* _Directions_
Beneath this line are entries. Copy the range from the line with "bien añadiendo un" to the line with "don't understand a", ends included, exactly; leave pictures out.

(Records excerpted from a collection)
Content starts

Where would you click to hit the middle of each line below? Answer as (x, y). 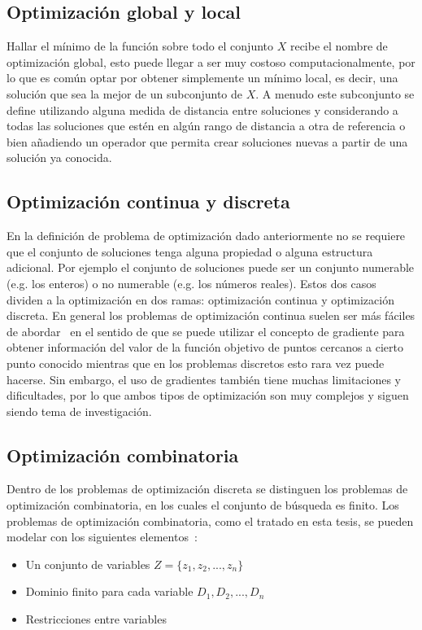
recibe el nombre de (339, 46)
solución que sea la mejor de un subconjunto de (124, 93)
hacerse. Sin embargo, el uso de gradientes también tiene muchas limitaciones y (204, 379)
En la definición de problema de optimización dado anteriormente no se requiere (206, 236)
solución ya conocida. (59, 157)
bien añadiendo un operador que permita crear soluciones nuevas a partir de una (207, 141)
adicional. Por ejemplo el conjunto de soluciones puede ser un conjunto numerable (211, 267)
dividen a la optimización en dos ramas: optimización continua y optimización (200, 299)
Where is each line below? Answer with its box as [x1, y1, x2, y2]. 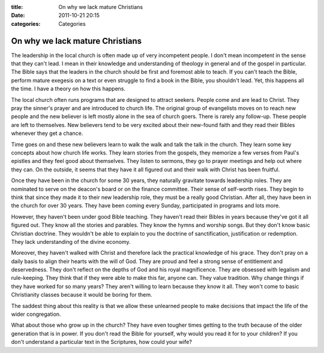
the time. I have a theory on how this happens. [11, 85, 126, 92]
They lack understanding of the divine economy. [11, 238, 131, 245]
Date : [11, 12, 25, 19]
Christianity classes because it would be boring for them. [11, 291, 152, 298]
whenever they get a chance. [11, 129, 83, 137]
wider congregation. [11, 310, 61, 318]
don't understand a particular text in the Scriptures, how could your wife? [11, 339, 192, 346]
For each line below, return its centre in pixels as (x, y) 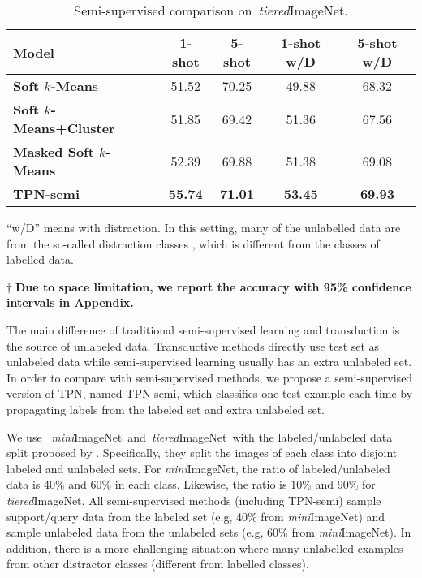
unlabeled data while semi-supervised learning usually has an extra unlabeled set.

Content ends

* _Answer box_
bien añadiendo un operador que permita crear soluciones nuevas a partir de una (207, 141)
adicional. Por ejemplo el conjunto de soluciones puede ser un conjunto numerable (211, 267)
dividen a la optimización en dos ramas: optimización continua y optimización (200, 299)
Where is each line below? Answer with its box as [x1, y1, x2, y2]. 
the time. I have a theory on how this happens. [11, 85, 126, 92]
They lack understanding of the divine economy. [11, 238, 131, 245]
Date : [11, 12, 25, 19]
Christianity classes because it would be boring for them. [11, 291, 152, 298]
whenever they get a chance. [11, 129, 83, 137]
wider congregation. [11, 310, 61, 318]
don't understand a particular text in the Scriptures, how could your wife? [11, 339, 192, 346]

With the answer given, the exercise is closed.